● Exercise instructions
Only the text of the records, copied exactly, is wanted; no pictures.

(Data excerpts)
⁂
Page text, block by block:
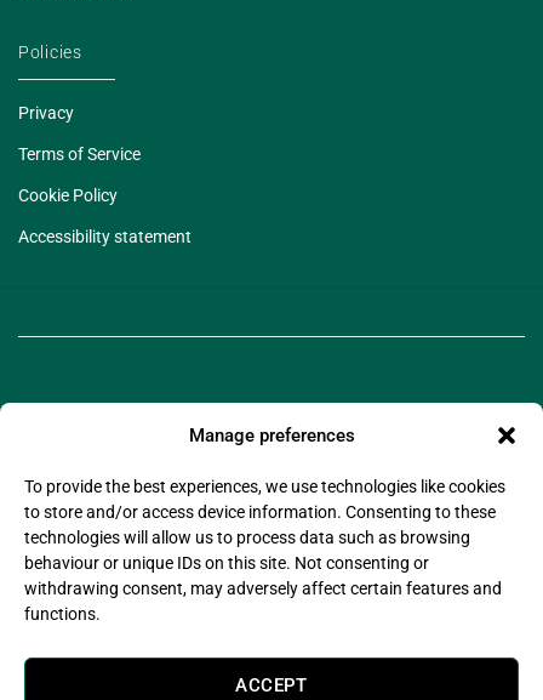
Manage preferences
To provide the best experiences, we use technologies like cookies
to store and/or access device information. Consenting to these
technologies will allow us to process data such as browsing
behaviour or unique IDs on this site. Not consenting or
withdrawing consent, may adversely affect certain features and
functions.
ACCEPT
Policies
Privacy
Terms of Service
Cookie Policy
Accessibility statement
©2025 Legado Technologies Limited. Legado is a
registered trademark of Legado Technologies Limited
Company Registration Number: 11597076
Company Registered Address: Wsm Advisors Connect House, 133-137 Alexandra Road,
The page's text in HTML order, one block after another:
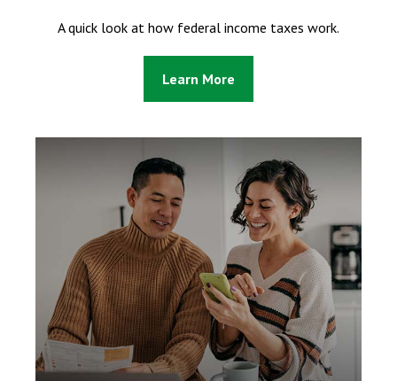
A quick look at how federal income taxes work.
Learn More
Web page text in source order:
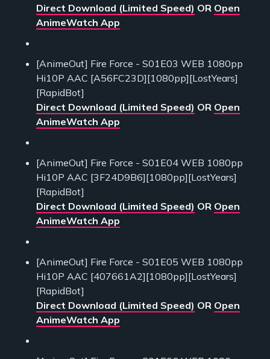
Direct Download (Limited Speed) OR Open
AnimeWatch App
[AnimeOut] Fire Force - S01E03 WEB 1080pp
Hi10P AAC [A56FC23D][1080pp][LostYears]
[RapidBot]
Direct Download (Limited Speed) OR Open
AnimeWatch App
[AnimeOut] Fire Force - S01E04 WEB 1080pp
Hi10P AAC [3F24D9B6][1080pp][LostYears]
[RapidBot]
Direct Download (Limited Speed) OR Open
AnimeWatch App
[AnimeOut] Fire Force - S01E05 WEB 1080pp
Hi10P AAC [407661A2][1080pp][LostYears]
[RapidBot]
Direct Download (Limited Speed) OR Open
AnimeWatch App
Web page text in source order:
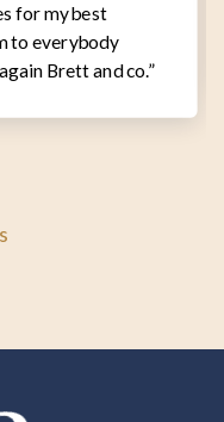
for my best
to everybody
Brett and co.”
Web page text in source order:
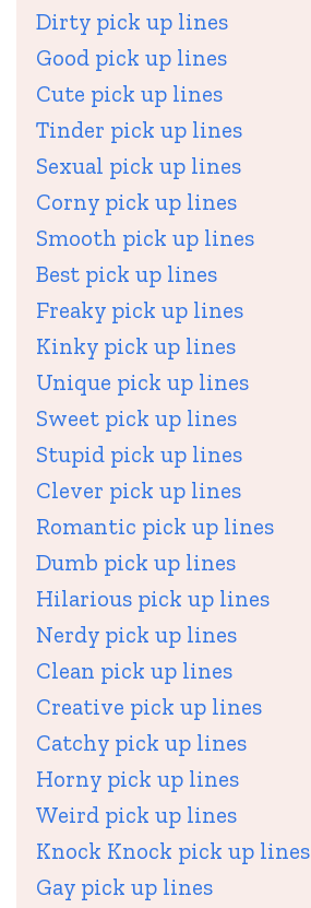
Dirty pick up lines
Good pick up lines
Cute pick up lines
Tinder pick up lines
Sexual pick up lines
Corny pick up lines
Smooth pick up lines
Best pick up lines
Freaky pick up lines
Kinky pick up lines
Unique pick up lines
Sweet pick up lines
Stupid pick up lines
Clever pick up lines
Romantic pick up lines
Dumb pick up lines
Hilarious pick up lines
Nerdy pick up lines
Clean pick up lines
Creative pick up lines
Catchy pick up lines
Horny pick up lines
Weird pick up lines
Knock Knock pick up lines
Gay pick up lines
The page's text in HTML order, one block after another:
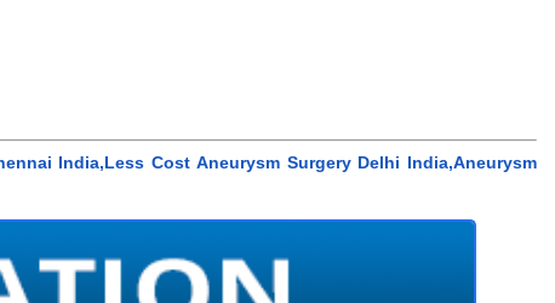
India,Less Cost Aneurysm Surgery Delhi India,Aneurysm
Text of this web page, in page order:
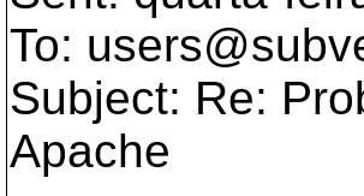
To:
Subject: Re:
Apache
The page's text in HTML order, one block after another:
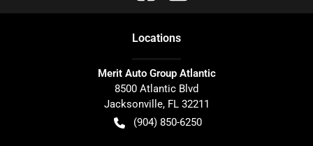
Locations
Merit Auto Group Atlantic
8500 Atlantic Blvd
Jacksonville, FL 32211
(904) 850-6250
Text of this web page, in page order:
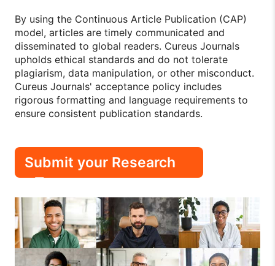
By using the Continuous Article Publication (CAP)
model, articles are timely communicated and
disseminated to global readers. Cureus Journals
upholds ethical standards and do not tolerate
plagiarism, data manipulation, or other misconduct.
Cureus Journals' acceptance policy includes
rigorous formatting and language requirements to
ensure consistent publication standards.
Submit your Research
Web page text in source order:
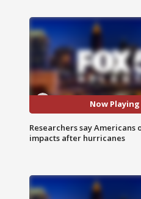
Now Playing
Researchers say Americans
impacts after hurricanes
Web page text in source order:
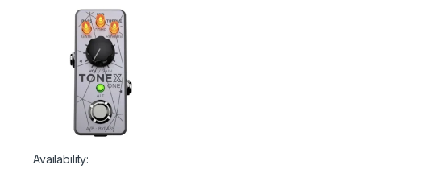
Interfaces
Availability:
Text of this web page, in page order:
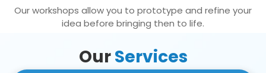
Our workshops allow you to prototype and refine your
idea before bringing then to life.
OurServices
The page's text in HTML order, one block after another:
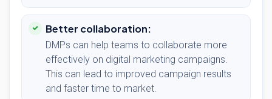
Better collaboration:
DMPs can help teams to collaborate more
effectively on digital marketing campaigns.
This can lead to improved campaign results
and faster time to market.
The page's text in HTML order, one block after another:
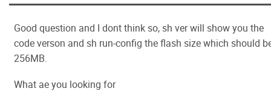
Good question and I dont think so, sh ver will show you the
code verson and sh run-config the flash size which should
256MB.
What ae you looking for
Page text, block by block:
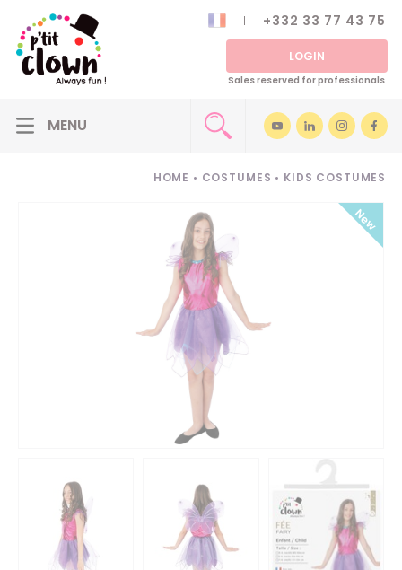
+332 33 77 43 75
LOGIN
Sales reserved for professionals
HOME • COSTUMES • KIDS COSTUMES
⁂
● Answer below
Page text, block by block:
Manage preferences
To provide the best experiences, we use technologies like cookies
to store and/or access device information. Consenting to these
technologies will allow us to process data such as browsing
behaviour or unique IDs on this site. Not consenting or
withdrawing consent, may adversely affect certain features and
functions.
ACCEPT
Policies
Privacy
Terms of Service
Cookie Policy
Accessibility statement
©2025 Legado Technologies Limited. Legado is a
registered trademark of Legado Technologies Limited
Company Registration Number: 11597076
Company Registered Address: Wsm Advisors Connect House, 133-137 Alexandra Road,
The page's text in HTML order, one block after another:
A quick look at how federal income taxes work.
Learn More
Web page text in source order:
Direct Download (Limited Speed) OR Open
AnimeWatch App
[AnimeOut] Fire Force - S01E03 WEB 1080pp
Hi10P AAC [A56FC23D][1080pp][LostYears]
[RapidBot]
Direct Download (Limited Speed) OR Open
AnimeWatch App
[AnimeOut] Fire Force - S01E04 WEB 1080pp
Hi10P AAC [3F24D9B6][1080pp][LostYears]
[RapidBot]
Direct Download (Limited Speed) OR Open
AnimeWatch App
[AnimeOut] Fire Force - S01E05 WEB 1080pp
Hi10P AAC [407661A2][1080pp][LostYears]
[RapidBot]
Direct Download (Limited Speed) OR Open
AnimeWatch App
Web page text in source order:
for my best
to everybody
Brett and co.”
Web page text in source order:
Dirty pick up lines
Good pick up lines
Cute pick up lines
Tinder pick up lines
Sexual pick up lines
Corny pick up lines
Smooth pick up lines
Best pick up lines
Freaky pick up lines
Kinky pick up lines
Unique pick up lines
Sweet pick up lines
Stupid pick up lines
Clever pick up lines
Romantic pick up lines
Dumb pick up lines
Hilarious pick up lines
Nerdy pick up lines
Clean pick up lines
Creative pick up lines
Catchy pick up lines
Horny pick up lines
Weird pick up lines
Knock Knock pick up lines
Gay pick up lines
The page's text in HTML order, one block after another:
India,Less Cost Aneurysm Surgery Delhi India,Aneurysm
Text of this web page, in page order:
To:
Subject: Re:
Apache
The page's text in HTML order, one block after another:
Locations
Merit Auto Group Atlantic
8500 Atlantic Blvd
Jacksonville, FL 32211
(904) 850-6250
Text of this web page, in page order:
By using the Continuous Article Publication (CAP)
model, articles are timely communicated and
disseminated to global readers. Cureus Journals
upholds ethical standards and do not tolerate
plagiarism, data manipulation, or other misconduct.
Cureus Journals' acceptance policy includes
rigorous formatting and language requirements to
ensure consistent publication standards.
Submit your Research
Web page text in source order:
Now Playing
Researchers say Americans
impacts after hurricanes
Web page text in source order:
Interfaces
Availability:
Text of this web page, in page order:
Our workshops allow you to prototype and refine your
idea before bringing then to life.
OurServices
The page's text in HTML order, one block after another:
Better collaboration:
DMPs can help teams to collaborate more
effectively on digital marketing campaigns.
This can lead to improved campaign results
and faster time to market.
The page's text in HTML order, one block after another:
Good question and I dont think so, sh ver will show you the
code verson and sh run-config the flash size which should
256MB.
What ae you looking for
Page text, block by block:
+332 33 77 43 75
LOGIN
Sales reserved for professionals
HOME • COSTUMES • KIDS COSTUMES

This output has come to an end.